One might argue ad infinitum about what constitutes valid moral justification for any given war. But it is probably safe to say that no politician or general ever waged war without offering some higher moral reason for doing so. Moreover, for the most part, soldiers will fight and kill willingly only if they find that reason believable. Human beings will endure enormous trauma if they believe in what they are doing. But the explanations given by those who’d sent the soldiers to fight in Vietnam became ever more surreal and absurd until they were revealed for what they were: nothing but empty words, bereft of reason or any semblance of higher moral authority.

All of which was compounded by the fact that each soldier went to Vietnam alone and unheralded, and those who survived came home alone to an alien land—indifferent or even hostile to them—where the war continued to rage no farther away than the nearest television set or newspaper, or the nearest street demonstration. Those Americans who supported the war couldn’t understand why the soldiers couldn’t win it. Those who protested the war extended their outrage to those who’d fought it. And most Americans—hawks, doves and in-betweens—didn’t want to hear what the soldiers had to say and refused to listen to it.

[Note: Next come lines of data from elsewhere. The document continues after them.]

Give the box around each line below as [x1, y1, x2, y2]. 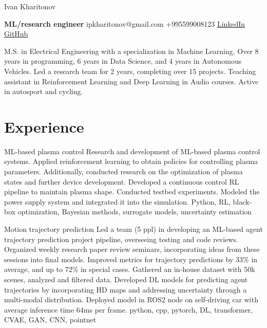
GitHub [4, 28, 28, 39]
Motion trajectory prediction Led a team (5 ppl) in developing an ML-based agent [4, 224, 263, 234]
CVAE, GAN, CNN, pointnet [4, 314, 97, 325]
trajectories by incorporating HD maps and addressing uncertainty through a [4, 284, 247, 295]
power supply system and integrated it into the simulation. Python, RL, [4, 196, 231, 207]
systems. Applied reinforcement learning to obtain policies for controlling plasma [4, 156, 258, 167]
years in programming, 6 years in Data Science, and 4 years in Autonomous [4, 56, 242, 66]
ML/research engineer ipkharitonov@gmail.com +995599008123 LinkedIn [4, 18, 245, 29]
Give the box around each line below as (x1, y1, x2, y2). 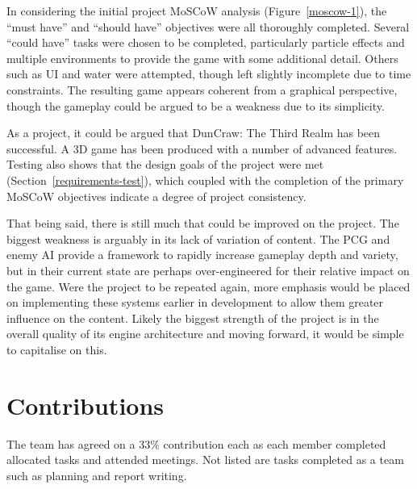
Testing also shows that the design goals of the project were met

In short, those who had been asked and ordered to pull the trigger were left alone to carry the weight of the entire disaster that was America’s war in Indochina. The American people turned their backs on the war long before it ended. Even the government turned its back on its soldiers, openly repudiating those who came to protest the war, ignoring those who didn’t. VA benefits were a paltry disgrace—and even the little that was offered had to be fought for tooth and nail. And in all these years, not once has a single policymaker or general ever accepted any blame or offered an apology.

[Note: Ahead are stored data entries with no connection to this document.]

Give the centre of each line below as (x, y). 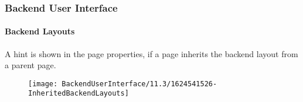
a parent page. (30, 65)
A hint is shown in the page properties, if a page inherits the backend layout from (151, 53)
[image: (43, 84)
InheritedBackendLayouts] (79, 94)
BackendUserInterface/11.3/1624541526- (139, 84)

Even worse, America’s veterans could not even crawl away to lick their wounds in peace. Without even the illusion of a satisfactory resolution, the war ground on for years after most veterans had come home, and the fall of Saigon has been followed by one reminder after another: the boat people, the amnesty issue, Agent Orange, delayed stress, the occupation of Cambodia, the bombing of the Marine barracks in Bierut, the mining of Nicaragua’s harbors. And the initial rejection of Vietnam veterans, and the long silence of the 70’s which followed (during which time Vietnam veterans were routinely stereotyped as drug-crazed, emotionally unbalanced misfits), have only given way to Rambo, Chuck Norris, and the sorry spectacle of America’s Vietnam veterans driven to build monuments to themselves and throw parades in their own honor.

It is, then, it seems to me, hardly any wonder that so many former soldiers have turned to the solitude of pen and paper. Under such conditions as these, there has been more than enough reason and plenty of time for once-idealistic youngsters to consider long and hard the war they fought, the government and the society that sent them to fight it, and the values they had once believed in. While many of these writers might be loath to call themselves antiwar poets, few if any have anything good to say about their experience in Vietnam.

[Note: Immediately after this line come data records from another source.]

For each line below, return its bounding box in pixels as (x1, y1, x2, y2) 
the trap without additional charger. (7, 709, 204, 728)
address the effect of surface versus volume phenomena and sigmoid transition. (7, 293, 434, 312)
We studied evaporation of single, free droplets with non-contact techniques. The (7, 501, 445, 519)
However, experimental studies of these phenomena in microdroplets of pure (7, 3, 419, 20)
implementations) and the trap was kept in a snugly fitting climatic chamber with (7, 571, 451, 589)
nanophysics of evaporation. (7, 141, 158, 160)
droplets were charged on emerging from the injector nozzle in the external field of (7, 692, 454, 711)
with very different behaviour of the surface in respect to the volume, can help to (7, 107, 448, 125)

In 1963, John Kennedy said in a speech at Amherst College, “When power corrupts, poetry cleanses.” Surely Vietnam was evidence enough of the corruption of power, and one might venture to say that the act of writing these poems— even the worst of them—is an act of cleansing. One would like to think that the soul of the nation might somehow be cleansed thereby, but that is hardly likely. More realistically, one hopes that in writing these poems, the poets might at least have begun to cleanse their own souls of the torment that was and is Vietnam. Surely, in the process of trying, the best of them have added immeasurably to the body and soul of American poetry.